▸ **TRY IT**
What is the number of lines in the entries that contain "agendas"? Reply with that number only.

▸ **DATA SUPPLIED**
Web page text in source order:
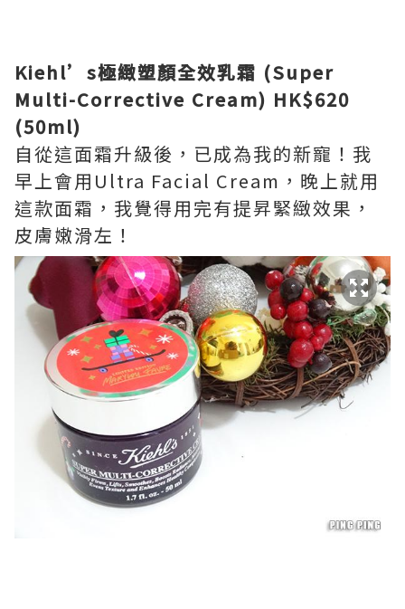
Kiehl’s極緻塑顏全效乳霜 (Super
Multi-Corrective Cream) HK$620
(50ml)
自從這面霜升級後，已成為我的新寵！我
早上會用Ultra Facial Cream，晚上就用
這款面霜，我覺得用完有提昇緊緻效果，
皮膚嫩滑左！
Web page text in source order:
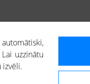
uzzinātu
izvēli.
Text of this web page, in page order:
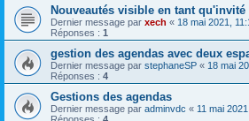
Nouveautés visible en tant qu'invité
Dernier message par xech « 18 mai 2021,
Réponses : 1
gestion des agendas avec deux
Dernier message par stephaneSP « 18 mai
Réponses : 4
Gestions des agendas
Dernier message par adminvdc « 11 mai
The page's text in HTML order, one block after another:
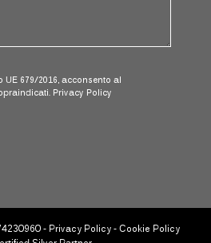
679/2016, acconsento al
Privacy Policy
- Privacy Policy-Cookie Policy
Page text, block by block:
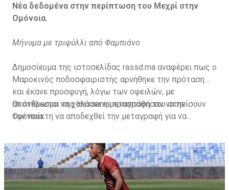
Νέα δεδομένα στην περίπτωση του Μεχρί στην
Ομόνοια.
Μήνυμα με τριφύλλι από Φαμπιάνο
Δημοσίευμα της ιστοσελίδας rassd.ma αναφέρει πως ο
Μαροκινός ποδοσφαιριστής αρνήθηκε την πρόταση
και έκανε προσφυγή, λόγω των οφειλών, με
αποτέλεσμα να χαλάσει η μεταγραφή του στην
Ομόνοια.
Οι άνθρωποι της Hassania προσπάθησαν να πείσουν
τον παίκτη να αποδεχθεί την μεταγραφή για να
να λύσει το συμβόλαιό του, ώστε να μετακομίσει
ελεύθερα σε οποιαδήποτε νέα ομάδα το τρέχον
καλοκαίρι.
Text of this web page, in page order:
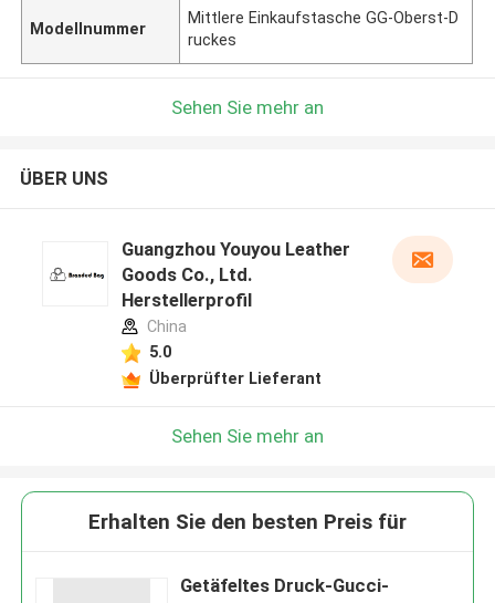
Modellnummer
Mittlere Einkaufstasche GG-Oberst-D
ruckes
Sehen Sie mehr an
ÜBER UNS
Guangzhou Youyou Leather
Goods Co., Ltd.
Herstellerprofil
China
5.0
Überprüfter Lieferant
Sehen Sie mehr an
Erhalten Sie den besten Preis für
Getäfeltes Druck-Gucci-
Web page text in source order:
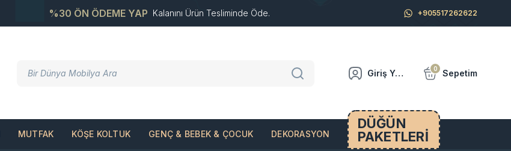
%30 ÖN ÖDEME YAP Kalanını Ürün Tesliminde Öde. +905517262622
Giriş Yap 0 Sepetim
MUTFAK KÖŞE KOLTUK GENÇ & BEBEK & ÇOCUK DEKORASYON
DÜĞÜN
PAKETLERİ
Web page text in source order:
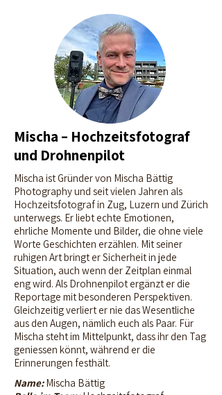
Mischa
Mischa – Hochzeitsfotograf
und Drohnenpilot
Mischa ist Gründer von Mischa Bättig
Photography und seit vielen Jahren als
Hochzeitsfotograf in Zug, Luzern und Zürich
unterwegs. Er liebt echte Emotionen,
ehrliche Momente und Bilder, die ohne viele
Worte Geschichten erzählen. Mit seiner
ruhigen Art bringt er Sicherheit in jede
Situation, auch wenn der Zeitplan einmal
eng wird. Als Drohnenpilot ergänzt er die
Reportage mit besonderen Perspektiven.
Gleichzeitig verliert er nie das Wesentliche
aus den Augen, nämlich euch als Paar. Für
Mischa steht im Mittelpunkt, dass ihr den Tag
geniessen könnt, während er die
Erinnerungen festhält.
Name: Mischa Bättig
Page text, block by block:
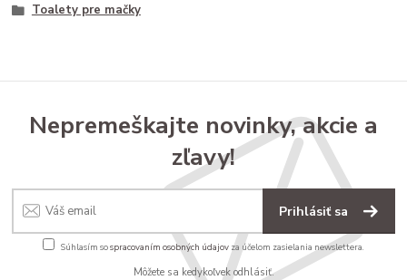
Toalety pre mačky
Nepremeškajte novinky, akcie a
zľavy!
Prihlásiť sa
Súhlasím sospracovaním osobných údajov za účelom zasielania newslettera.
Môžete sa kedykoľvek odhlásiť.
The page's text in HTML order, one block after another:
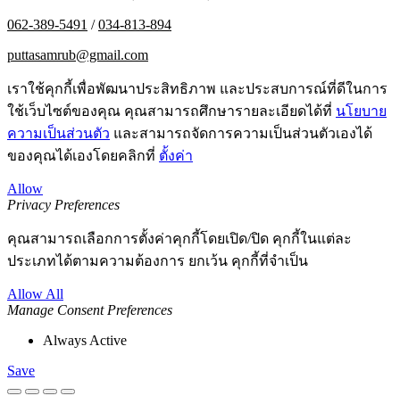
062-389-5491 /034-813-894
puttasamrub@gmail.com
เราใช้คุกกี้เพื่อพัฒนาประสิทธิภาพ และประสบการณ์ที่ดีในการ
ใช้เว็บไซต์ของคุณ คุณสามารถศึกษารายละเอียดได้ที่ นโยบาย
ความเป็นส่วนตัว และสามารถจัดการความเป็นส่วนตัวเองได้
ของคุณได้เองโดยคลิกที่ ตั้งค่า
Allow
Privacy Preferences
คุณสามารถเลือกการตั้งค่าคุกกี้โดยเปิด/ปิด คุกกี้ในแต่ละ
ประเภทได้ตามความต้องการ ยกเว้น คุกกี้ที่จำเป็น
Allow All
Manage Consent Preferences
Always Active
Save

▸ **RESPONSE BOX**
2